My theory is that this is an allegory for the world before patriarchy. There are various other representations in Greek mythology where women were revered because of their capacity to create life and men and women didn't know about how sexual intercourse actually worked. Intercourse was probably just one of the many fun things they found they could do with their bodies when they got stange urges.

In the garden of Eden was 'The Tree of Knowledge' and Eve goes against God's wishes and eats from it. The snake tells her to.* Eve then shares the apple with Adam. This could allude to the discovery of how babies are made. Women probably did know before men and shared that knowledge with them.

Men, I believe, were a bit put out by it all, what with their previous reverence for women's amazing gift. They were producing life too and wanted some sort of credit for it. This could be what is meant by the 'Fall of Man', and the Original Sin was rape. Wars and all sorts would follow, with men trying to prove their fertility to other men and stealing their women.

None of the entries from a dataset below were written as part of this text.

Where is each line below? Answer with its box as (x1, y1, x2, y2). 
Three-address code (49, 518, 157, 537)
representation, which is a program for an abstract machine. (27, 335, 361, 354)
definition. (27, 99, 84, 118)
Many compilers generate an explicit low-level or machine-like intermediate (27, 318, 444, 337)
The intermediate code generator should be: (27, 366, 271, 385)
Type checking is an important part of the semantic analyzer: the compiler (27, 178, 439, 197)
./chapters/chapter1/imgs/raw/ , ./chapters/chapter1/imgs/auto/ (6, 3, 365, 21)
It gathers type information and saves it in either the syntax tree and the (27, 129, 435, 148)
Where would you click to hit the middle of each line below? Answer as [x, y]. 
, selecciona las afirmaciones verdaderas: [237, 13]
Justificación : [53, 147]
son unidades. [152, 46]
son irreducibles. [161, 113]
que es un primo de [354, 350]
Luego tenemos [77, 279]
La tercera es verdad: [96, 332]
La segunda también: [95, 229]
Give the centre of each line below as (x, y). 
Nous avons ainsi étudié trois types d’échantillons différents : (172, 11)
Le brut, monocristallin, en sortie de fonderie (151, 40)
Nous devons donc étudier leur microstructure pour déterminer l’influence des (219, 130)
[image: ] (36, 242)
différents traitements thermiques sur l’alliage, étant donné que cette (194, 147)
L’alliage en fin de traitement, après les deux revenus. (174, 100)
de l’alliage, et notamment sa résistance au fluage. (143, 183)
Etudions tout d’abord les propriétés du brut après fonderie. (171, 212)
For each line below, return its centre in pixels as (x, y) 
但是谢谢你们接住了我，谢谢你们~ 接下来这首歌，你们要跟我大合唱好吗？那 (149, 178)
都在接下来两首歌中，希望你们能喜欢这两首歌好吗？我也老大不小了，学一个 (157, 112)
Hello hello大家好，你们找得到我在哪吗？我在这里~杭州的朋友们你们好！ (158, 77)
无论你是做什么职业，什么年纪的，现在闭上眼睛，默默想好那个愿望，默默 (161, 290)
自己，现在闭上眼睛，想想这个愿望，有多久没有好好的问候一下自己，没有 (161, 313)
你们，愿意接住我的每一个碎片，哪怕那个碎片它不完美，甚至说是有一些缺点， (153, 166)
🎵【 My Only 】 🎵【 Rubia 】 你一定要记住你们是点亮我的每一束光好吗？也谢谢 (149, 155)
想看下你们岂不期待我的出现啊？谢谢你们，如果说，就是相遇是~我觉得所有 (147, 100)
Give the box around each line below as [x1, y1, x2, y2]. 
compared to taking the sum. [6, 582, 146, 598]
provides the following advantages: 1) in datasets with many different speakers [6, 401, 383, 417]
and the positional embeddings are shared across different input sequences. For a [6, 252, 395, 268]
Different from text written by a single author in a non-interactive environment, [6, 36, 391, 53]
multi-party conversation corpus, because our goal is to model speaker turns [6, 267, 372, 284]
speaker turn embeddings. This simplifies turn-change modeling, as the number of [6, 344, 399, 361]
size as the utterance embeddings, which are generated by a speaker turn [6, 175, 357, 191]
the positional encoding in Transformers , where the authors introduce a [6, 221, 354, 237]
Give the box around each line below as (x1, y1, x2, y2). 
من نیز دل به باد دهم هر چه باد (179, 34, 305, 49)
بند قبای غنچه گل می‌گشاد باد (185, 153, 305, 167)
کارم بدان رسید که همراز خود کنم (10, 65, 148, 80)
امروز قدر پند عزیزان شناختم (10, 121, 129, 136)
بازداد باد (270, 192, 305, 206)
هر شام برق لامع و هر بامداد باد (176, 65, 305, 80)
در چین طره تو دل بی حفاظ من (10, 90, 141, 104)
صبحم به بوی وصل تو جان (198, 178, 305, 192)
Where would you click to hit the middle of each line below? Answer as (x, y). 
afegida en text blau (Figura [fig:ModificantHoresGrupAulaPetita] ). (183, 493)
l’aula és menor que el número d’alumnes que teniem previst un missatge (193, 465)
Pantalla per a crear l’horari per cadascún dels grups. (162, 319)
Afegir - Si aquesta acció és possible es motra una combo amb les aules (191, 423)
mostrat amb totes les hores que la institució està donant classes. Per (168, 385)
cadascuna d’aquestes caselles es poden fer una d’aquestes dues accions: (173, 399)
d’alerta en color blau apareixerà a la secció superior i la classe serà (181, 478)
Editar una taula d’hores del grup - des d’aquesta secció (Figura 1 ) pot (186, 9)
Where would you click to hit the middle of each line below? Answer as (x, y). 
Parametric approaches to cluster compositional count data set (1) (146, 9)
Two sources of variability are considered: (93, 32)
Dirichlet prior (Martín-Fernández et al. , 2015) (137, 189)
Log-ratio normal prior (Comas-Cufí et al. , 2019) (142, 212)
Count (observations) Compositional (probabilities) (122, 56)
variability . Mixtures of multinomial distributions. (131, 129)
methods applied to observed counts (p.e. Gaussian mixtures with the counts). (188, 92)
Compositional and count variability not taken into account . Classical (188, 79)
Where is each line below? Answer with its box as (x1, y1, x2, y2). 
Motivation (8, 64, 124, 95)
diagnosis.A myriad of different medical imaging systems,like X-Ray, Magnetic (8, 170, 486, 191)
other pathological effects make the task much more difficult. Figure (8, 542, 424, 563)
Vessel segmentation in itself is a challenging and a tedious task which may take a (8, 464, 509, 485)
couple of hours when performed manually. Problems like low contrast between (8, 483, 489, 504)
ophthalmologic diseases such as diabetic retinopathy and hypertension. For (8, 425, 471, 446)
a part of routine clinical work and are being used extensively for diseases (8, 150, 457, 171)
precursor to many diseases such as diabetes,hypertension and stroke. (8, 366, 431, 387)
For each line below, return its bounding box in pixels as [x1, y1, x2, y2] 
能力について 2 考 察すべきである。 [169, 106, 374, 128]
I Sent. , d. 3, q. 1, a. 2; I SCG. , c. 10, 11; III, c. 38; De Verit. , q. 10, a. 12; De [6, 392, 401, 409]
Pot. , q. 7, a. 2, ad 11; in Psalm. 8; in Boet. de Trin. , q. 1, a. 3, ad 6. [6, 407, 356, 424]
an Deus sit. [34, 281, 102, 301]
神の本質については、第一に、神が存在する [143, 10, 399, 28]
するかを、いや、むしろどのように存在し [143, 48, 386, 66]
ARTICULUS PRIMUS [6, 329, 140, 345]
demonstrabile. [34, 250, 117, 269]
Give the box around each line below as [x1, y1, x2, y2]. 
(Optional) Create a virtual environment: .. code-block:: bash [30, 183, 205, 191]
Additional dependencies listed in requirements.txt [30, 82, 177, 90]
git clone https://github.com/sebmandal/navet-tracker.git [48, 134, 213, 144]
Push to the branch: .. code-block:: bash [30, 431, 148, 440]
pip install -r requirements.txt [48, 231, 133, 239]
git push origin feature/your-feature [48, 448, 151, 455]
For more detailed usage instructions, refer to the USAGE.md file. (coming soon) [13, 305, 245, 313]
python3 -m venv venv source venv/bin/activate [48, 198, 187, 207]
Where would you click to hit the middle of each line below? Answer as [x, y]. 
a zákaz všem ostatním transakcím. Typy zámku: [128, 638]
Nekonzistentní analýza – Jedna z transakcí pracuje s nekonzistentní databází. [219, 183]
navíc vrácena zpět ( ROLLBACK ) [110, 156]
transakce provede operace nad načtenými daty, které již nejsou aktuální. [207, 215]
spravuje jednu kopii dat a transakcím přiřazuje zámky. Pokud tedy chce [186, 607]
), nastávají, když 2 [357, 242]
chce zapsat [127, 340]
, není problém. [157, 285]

God tells Adam and Eve that they will suffer for their knowledge. He tells Eve that Adam now rules over her and she will have pain in childbirth. All children will be born 'in sin'. In my interpretation, this means all children will be born into patriarchy, into a system characterized by domination and ownership instead of peace and respect. All children are now a product of the original sin and are all affected by it, as they are to be a part of this system from birth.

Adam and Eve are thrown out of Eden and that was that. They no longer lived the life God had intented. And it was all Eve's fault for opening her big mouth. No wait, it was the snake's fault. Well, whoever's fault it was, Adam was the victim. OK?

If you are a Christian, you will believe that Jesus came and tried to sort this shit out, to teach everyone about freedom from sin. He certainly preached against hierarchy of any sort, and appeared to be some kind of pro-feminist. So it should be obvious to you that the Second Coming will be in the form of a Radical Feminist Lesbian.

You heard it here first.

*I'm not sure how the snake fits into my theory; maybe it's some phallic symbol regarding the new understanding of penile function. This whole story was most likely concocted my men and they clearly thought a snake was the creature that most resembled their man bits. As opposed to, say, an earthworm.


Anonymous witchy-woo said...

" So it should be obvious to you that the Second Coming will be in the form of a Radical Feminist Lesbian."

That's just given me all the hope I needed to keep on going. I can't wait!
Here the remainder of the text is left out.